Saved entries:
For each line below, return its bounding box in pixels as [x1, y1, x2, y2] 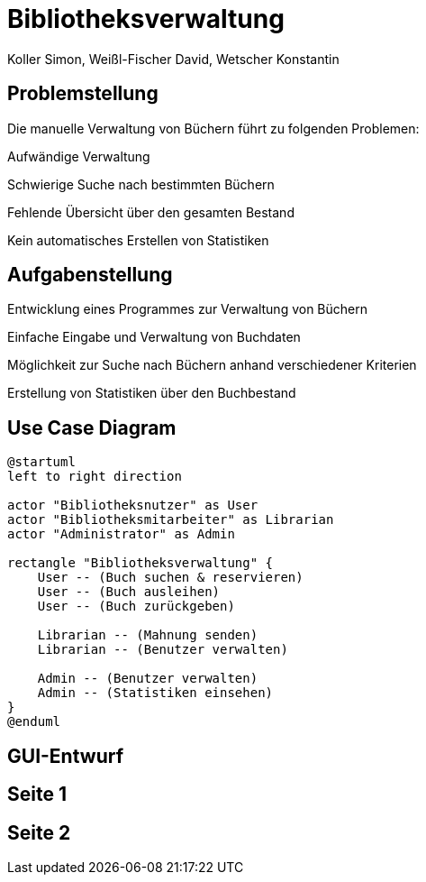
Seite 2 [7, 821, 71, 844]
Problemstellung [7, 82, 159, 106]
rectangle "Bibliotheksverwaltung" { [7, 556, 274, 571]
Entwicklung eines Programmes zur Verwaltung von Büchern [7, 301, 368, 317]
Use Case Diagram [7, 416, 177, 439]
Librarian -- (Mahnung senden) [37, 628, 258, 643]
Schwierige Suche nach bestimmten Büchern [7, 176, 275, 192]
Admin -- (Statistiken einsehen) [37, 685, 274, 701]
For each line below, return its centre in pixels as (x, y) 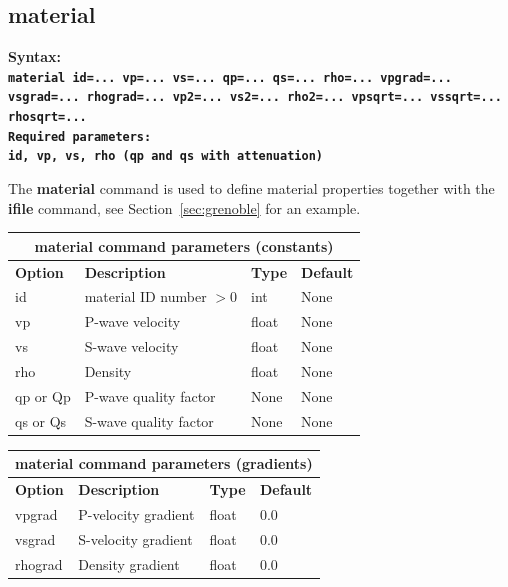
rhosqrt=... (47, 117)
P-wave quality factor (150, 395)
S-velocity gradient (135, 538)
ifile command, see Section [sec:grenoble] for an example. (184, 207)
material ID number (145, 296)
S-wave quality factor (149, 420)
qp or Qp (43, 395)
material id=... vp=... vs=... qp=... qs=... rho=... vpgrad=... (230, 77)
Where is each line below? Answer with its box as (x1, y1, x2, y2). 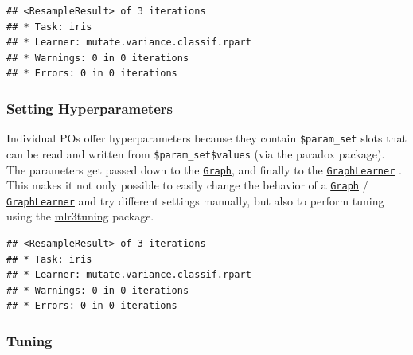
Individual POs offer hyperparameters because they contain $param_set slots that (6, 130, 407, 146)
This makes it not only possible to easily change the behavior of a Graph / (6, 177, 368, 193)
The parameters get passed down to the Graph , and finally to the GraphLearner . (6, 161, 402, 177)
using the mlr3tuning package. (6, 208, 154, 224)
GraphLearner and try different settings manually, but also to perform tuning (6, 192, 384, 209)
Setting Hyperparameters (6, 98, 173, 118)
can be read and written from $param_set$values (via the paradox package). (6, 145, 385, 162)

- What you will do:
Excerpt from the records above: set down only the lines from the one that contains "Admin -- (Statistiken" through the one that contains "Individual POs offer", inclusive, word for word. Pictures stay out.

- Task response:
Admin -- (Statistiken einsehen) [37, 685, 274, 701]
For each line below, return its centre in pixels as (x, y) 
rhosqrt=... (47, 117)
P-wave quality factor (150, 395)
S-velocity gradient (135, 538)
ifile command, see Section [sec:grenoble] for an example. (184, 207)
material ID number (145, 296)
S-wave quality factor (149, 420)
qp or Qp (43, 395)
material id=... vp=... vs=... qp=... qs=... rho=... vpgrad=... (230, 77)
Where is each line below? Answer with its box as (x1, y1, x2, y2). 
Individual POs offer hyperparameters because they contain $param_set slots that (6, 130, 407, 146)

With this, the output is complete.